I was going to send out a new version this morning, but it looks like
Junio already picked up the patch and fixed it up (the tip of
en/clean-nested-with-ignored already has what we want), so I won't
resend after all.  Thanks Denton, SZEDER, and Junio.

Re: [PATCH v3] dir: special case check for the possibility that pathspec is NULL

2019-10-01 Thread Elijah Newren

On Tue, Oct 1, 2019 at 12:35 PM Denton Liu  wrote:
>
> Hi Elijah,
>
> Sorry for dragging out this thread for so long...
>
> On Tue, Oct 01, 2019 at 11:55:24AM -0700, Elijah Newren wrote:
>
> [...]
>
> > diff --git a/t/t0050-filesystem.sh b/t/t0050-filesystem.sh
> > index 192c94eccd..a840919967 100755
> > --- a/t/t0050-filesystem.sh
> > +++ b/t/t0050-filesystem.sh
> > @@ -131,4 +131,25 @@ $test_unicode 'merge (silent unicode normalization)' '
>
> I had to change the 25 to a 24 for this to apply cleanly.
>
> >   git merge topic
> >  '
> >
> > +test_expect_success CASE_INSENSITIVE_FS 'checkout with no pathspec and a 
> > case insensitive fs' '
> > + git init repo &&
> > + (
> > + cd repo &&
> > +
> > + >Gitweb &&
> > + git add Gitweb &&
> > + git commit -m "add Gitweb" &&
> > +
> > + git checkout --orphan todo &&
> > + git reset --hard &&
> > + mkdir -p gitweb/subdir &&
> > + >gitweb/subdir/file &&
> > + git add gitweb &&
> > + git commit -m "add gitweb/subdir/file" &&
> > +
> > + git checkout master
> > + )
> > +'
> > +
> >  test_done
>
> Just wondering, how did you generate this patch? Did you manually edit
> the last patch and resend it or is this a bug in our diff machinery?

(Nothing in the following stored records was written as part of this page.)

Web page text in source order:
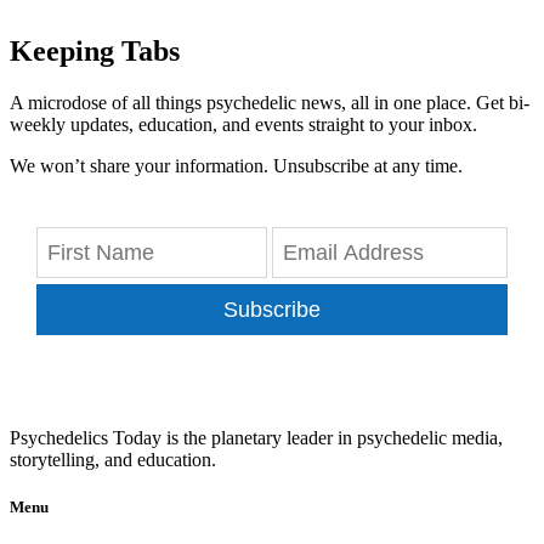
Keeping Tabs
A microdose of all things psychedelic news, all in one place. Get bi-
weekly updates, education, and events straight to your inbox.
We won’t share your information. Unsubscribe at any time.
Subscribe
Psychedelics Today is the planetary leader in psychedelic media,
storytelling, and education.
Menu
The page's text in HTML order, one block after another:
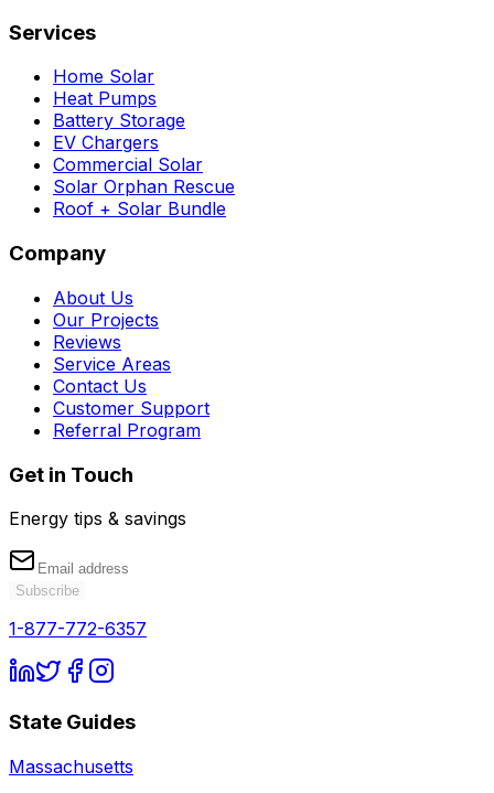
Services
Home Solar
Heat Pumps
Battery Storage
EV Chargers
Commercial Solar
Solar Orphan Rescue
Roof + Solar Bundle
Company
About Us
Our Projects
Reviews
Service Areas
Contact Us
Customer Support
Referral Program
Get in Touch
Energy tips & savings
Subscribe
1-877-772-6357
State Guides
Massachusetts
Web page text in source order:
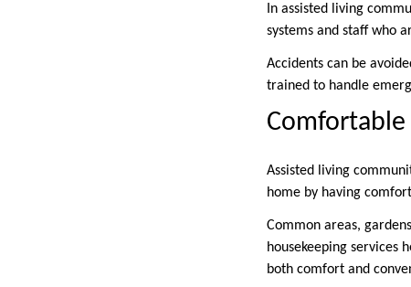
In assisted living
systems and staff who
Accidents can be
trained to handle
Comfortable
Assisted living
home by having
Common areas,
housekeeping services
both comfort and
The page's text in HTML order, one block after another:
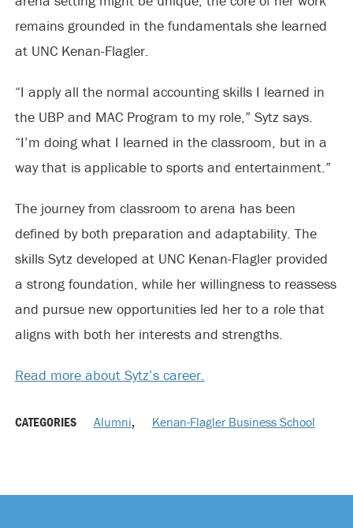
remains grounded in the fundamentals she learned
at UNC Kenan-Flagler.
“I apply all the normal accounting skills I learned in
the UBP and MAC Program to my role,” Sytz says.
“I’m doing what I learned in the classroom, but in a
way that is applicable to sports and entertainment.”
The journey from classroom to arena has been
defined by both preparation and adaptability. The
skills Sytz developed at UNC Kenan-Flagler provided
a strong foundation, while her willingness to reassess
and pursue new opportunities led her to a role that
aligns with both her interests and strengths.
Read more about Sytz’s career.
CATEGORIES Alumni, Kenan-Flagler Business School
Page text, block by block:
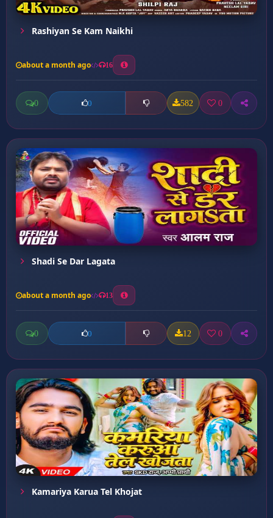
Rashiyan Se Kam Naikhi
about a month ago 16
0 0 582 0
Shadi Se Dar Lagata
about a month ago 13
0 0 12 0
Kamariya Karua Tel Khojat
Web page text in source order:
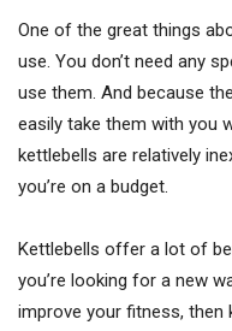
One of the great things
use. You don’t need any
use them. And because
easily take them with you
kettlebells are relatively
you’re on a budget.
Kettlebells offer a lot of
you’re looking for a new
improve your fitness, then
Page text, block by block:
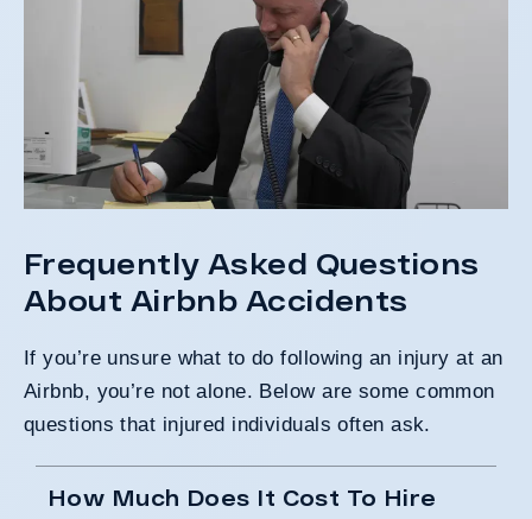
Frequently Asked Questions
About Airbnb Accidents
If you’re unsure what to do following an injury at an
Airbnb, you’re not alone. Below are somecommon
questions that injured individuals often ask.
How Much Does It Cost To Hire
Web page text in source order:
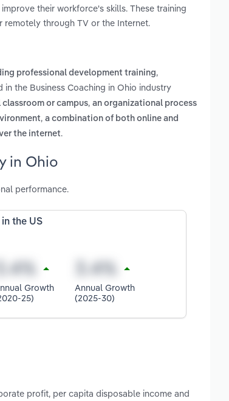
their workforce's skills. These training
through TV or the Internet.
professional development training,
in the Business Coaching in Ohio industry
or campus, an organizational process
, a combination of both online and
the internet.
in Ohio
performance.
the US
Growth
25)
Annual Growth
(2025-30)
profit, per capita disposable income and
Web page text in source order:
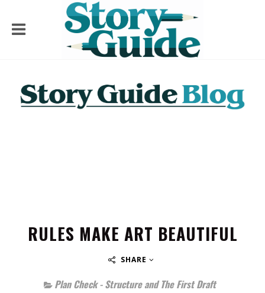
RULES MAKE ART BEAUTIFUL
SHARE
Plan Check - Structure and The First Draft

I manually edited because it "was so simple" and of course just
compounded the problem because I didn't fix the count, as you pointed
out.  Gah.  Thanks for checking.  Clearly, I'm bouncing between too
many things this morning, and need to wait until I'm not so distracted
and rushing so I don't mess things up.  I'll sound out a v4 in a few
hours when I've cleaned a few other things off my plate.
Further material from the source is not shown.